Working data Block Start

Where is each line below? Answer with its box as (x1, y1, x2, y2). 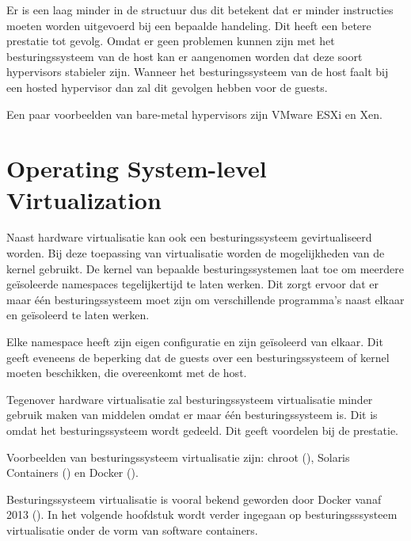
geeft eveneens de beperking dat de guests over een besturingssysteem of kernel (6, 349, 390, 365)
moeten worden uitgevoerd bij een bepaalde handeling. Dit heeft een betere (6, 17, 371, 33)
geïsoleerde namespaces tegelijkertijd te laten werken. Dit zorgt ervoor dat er (6, 276, 379, 292)
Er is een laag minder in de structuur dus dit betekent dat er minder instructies (6, 2, 394, 17)
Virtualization (6, 183, 162, 215)
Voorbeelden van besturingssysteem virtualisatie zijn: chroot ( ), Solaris (6, 448, 350, 465)
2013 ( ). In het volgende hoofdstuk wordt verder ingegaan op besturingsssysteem (6, 506, 398, 523)
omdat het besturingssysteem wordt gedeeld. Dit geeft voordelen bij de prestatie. (6, 422, 398, 438)
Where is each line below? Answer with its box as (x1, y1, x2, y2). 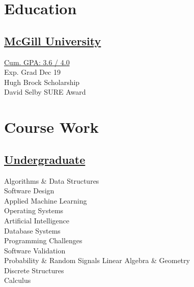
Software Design (4, 185, 54, 196)
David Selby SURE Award (4, 87, 86, 97)
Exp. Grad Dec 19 (4, 67, 61, 77)
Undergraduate (4, 151, 86, 167)
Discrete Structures (4, 265, 64, 275)
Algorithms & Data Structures (4, 175, 99, 186)
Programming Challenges (4, 235, 82, 246)
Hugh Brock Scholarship (4, 76, 80, 87)
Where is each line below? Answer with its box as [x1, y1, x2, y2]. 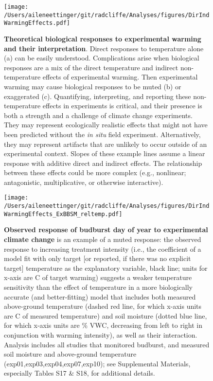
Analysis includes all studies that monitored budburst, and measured [4, 339, 210, 349]
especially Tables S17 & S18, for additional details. [4, 368, 155, 378]
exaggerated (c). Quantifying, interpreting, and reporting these [4, 91, 191, 101]
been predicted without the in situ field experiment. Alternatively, [4, 129, 201, 139]
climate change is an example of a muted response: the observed [4, 234, 201, 244]
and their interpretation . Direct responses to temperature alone [4, 43, 204, 53]
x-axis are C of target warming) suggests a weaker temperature [4, 272, 192, 282]
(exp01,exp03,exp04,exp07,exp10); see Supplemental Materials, [4, 358, 191, 368]
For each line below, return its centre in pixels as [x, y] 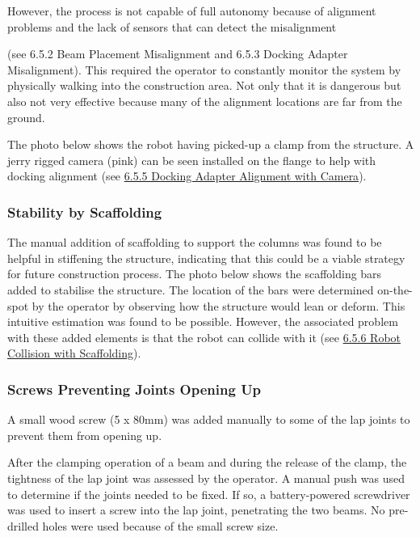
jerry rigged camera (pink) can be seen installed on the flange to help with [192, 160]
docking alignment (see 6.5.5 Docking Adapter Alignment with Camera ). [187, 176]
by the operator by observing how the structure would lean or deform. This [218, 305]
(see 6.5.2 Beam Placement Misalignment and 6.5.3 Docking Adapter [178, 54]
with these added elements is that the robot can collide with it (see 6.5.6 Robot [204, 337]
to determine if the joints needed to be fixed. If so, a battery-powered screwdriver [209, 494]
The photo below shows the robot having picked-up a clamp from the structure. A [211, 144]
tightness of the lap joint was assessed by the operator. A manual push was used [206, 478]
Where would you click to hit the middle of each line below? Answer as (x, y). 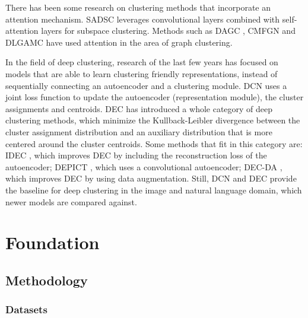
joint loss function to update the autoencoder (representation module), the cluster (155, 97)
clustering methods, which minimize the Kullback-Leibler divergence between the (153, 120)
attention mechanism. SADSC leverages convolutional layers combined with (143, 19)
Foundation (53, 242)
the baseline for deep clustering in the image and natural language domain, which (154, 190)
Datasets (26, 309)
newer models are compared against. (71, 201)
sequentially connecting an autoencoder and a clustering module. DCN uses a (146, 85)
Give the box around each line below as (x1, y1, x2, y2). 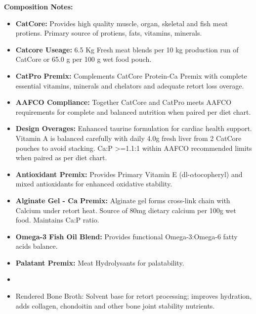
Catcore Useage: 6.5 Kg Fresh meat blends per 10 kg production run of (15, 44, 239, 54)
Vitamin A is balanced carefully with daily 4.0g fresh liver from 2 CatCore (15, 133, 242, 143)
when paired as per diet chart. (15, 152, 107, 163)
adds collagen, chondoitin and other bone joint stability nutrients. (15, 300, 215, 311)
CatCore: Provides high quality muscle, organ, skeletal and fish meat (15, 18, 228, 28)
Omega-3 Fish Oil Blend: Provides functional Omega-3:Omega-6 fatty (15, 231, 238, 241)
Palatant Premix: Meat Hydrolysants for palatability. (15, 257, 184, 268)
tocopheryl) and (194, 169, 243, 179)
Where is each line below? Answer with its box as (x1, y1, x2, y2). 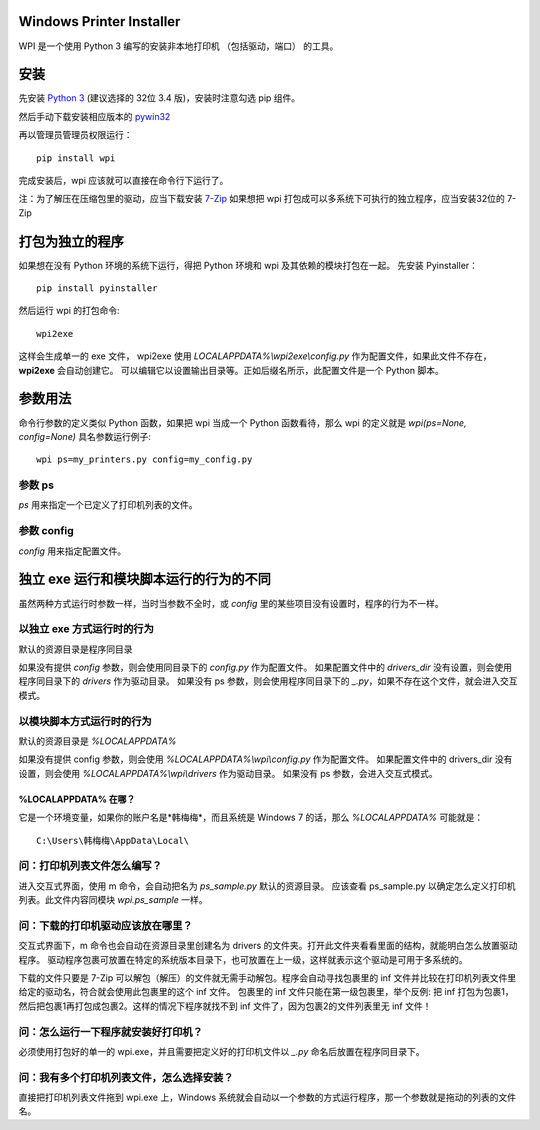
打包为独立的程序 (18, 233, 124, 250)
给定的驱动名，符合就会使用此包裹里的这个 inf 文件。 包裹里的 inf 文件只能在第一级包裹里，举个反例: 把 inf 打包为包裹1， (18, 986, 514, 998)
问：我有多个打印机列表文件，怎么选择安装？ (18, 1070, 234, 1084)
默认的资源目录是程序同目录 (18, 643, 133, 655)
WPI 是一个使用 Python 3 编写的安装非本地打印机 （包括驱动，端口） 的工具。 (18, 40, 339, 52)
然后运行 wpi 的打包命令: (18, 305, 120, 317)
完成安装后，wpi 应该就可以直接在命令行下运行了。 (18, 174, 229, 186)
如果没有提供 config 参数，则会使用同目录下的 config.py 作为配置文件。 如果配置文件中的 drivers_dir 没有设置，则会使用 (18, 661, 512, 674)
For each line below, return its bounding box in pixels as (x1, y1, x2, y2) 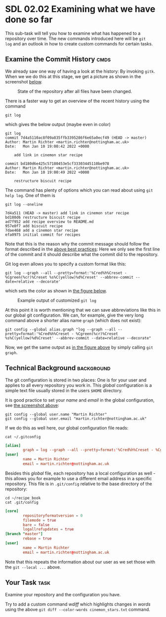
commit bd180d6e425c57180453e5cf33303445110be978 (5, 161, 110, 166)
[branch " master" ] (5, 532, 43, 536)
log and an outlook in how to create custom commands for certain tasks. (5, 41, 153, 46)
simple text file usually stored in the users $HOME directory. (5, 387, 123, 393)
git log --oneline (5, 202, 43, 207)
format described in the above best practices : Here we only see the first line (5, 246, 160, 252)
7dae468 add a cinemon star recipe (5, 228, 79, 233)
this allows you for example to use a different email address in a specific (5, 475, 152, 481)
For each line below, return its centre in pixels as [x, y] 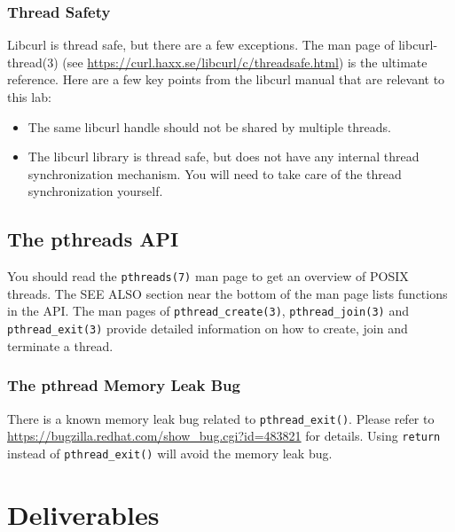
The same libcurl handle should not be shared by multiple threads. [209, 126]
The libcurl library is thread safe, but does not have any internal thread [224, 156]
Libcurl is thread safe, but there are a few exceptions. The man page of [201, 45]
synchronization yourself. [95, 191]
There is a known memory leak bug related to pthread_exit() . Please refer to [221, 418]
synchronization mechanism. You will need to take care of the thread [215, 173]
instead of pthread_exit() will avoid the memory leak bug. [170, 453]
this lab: [29, 97]
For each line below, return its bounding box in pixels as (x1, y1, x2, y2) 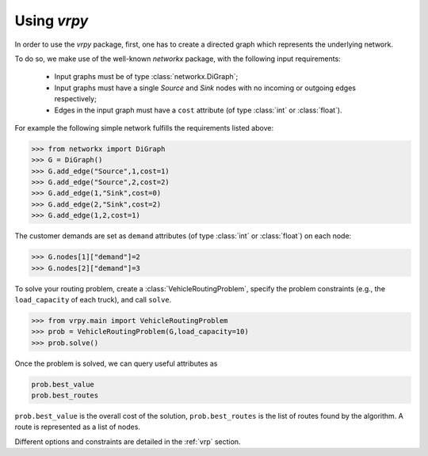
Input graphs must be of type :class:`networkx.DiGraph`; (54, 72, 239, 82)
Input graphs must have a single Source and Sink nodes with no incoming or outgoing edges (54, 83, 357, 93)
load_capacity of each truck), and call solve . (14, 294, 172, 304)
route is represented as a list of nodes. (14, 422, 140, 431)
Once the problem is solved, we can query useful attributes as (14, 359, 218, 368)
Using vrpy (14, 12, 89, 29)
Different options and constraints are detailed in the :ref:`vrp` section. (14, 436, 241, 446)
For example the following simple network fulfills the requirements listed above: (14, 123, 273, 132)
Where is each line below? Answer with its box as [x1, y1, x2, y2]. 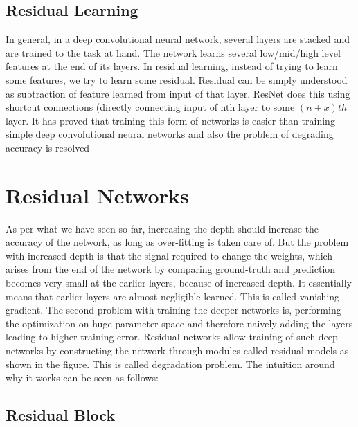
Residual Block [6, 404, 116, 426]
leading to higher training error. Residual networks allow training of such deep [6, 329, 338, 344]
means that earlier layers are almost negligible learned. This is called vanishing [6, 289, 340, 303]
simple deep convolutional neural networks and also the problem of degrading [6, 127, 334, 141]
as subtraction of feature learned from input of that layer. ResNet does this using [6, 86, 350, 100]
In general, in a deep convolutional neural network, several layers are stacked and [6, 32, 350, 46]
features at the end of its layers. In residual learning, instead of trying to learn [6, 59, 338, 73]
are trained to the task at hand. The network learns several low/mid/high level [6, 45, 341, 60]
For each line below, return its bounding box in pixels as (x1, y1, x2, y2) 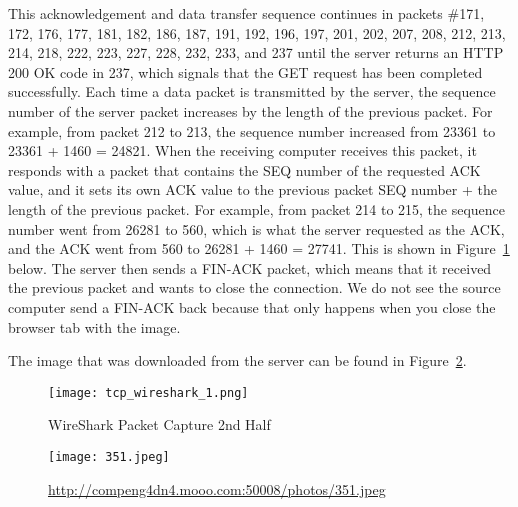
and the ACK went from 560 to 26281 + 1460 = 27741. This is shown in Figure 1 (8, 238, 510, 259)
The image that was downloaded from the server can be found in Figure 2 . (8, 350, 467, 371)
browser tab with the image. (8, 316, 181, 337)
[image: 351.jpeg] (48, 449, 170, 464)
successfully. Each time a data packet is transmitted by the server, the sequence (8, 81, 496, 102)
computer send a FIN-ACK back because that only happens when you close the (8, 296, 496, 317)
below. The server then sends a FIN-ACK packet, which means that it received (8, 257, 492, 278)
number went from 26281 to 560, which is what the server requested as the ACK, (8, 218, 505, 239)
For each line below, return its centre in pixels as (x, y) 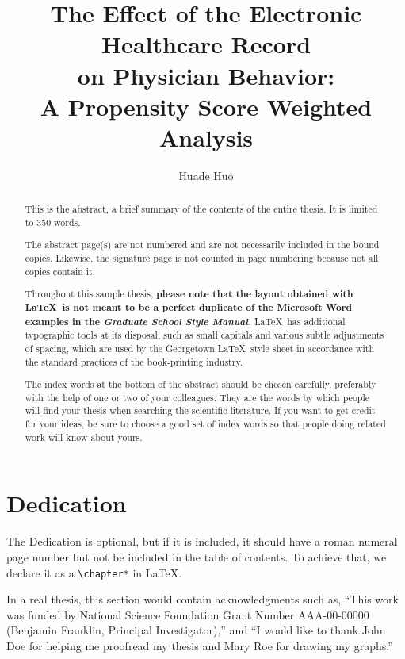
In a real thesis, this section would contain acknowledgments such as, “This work (202, 599)
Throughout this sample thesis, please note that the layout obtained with (189, 294)
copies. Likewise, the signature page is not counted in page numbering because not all (202, 258)
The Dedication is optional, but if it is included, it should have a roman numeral (202, 541)
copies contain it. (60, 271)
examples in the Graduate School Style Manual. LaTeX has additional (185, 321)
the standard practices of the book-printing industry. (134, 361)
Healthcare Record (206, 44)
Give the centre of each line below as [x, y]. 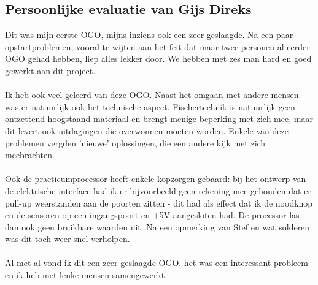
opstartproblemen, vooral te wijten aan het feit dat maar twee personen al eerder [157, 46]
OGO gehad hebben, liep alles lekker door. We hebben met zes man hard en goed [158, 59]
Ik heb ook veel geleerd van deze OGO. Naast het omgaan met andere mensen [152, 95]
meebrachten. [30, 155]
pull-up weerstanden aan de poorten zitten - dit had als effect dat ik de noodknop [159, 203]
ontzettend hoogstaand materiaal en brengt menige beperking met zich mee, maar [159, 119]
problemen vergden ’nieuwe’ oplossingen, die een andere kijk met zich [135, 142]
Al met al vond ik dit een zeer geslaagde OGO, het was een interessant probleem [157, 263]
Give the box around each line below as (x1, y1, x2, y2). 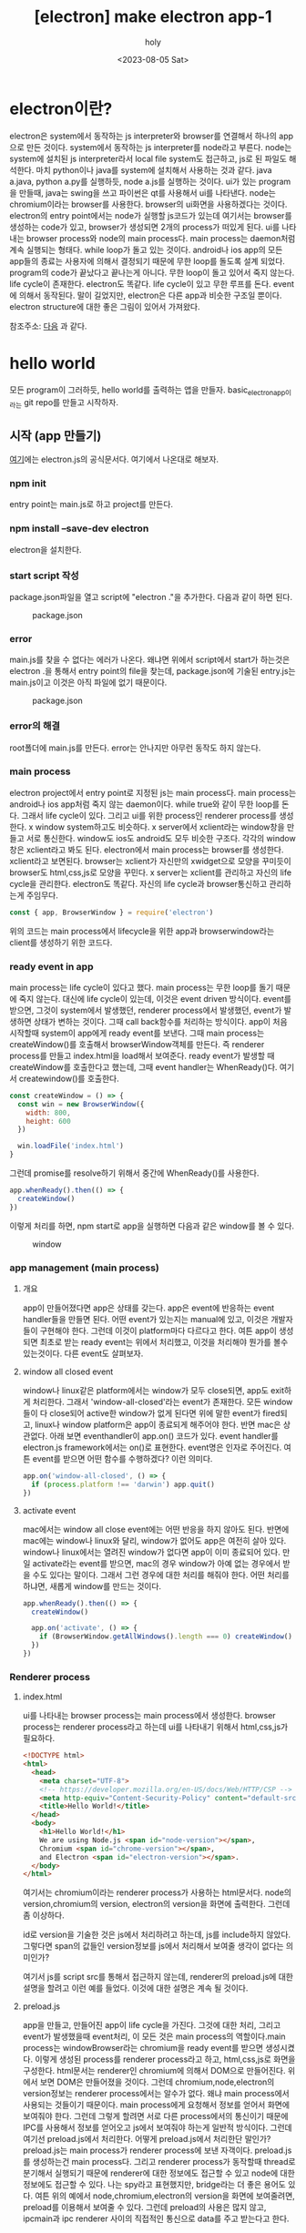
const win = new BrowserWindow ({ (17, 1099, 145, 1108)
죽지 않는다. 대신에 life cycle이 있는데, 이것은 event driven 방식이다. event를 (18, 993, 291, 1004)
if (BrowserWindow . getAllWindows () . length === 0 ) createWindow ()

Working data Block End

Brief - Copy exactly the stretch of data above from the line with "Er is een laag" through the line with "2013 ( ). In", and omit all other lines.

Expected answer -
Er is een laag minder in de structuur dus dit betekent dat er minder instructies (6, 2, 394, 17)
Virtualization (6, 183, 162, 215)
Voorbeelden van besturingssysteem virtualisatie zijn: chroot ( ), Solaris (6, 448, 350, 465)
2013 ( ). In het volgende hoofdstuk wordt verder ingegaan op besturingsssysteem (6, 506, 398, 523)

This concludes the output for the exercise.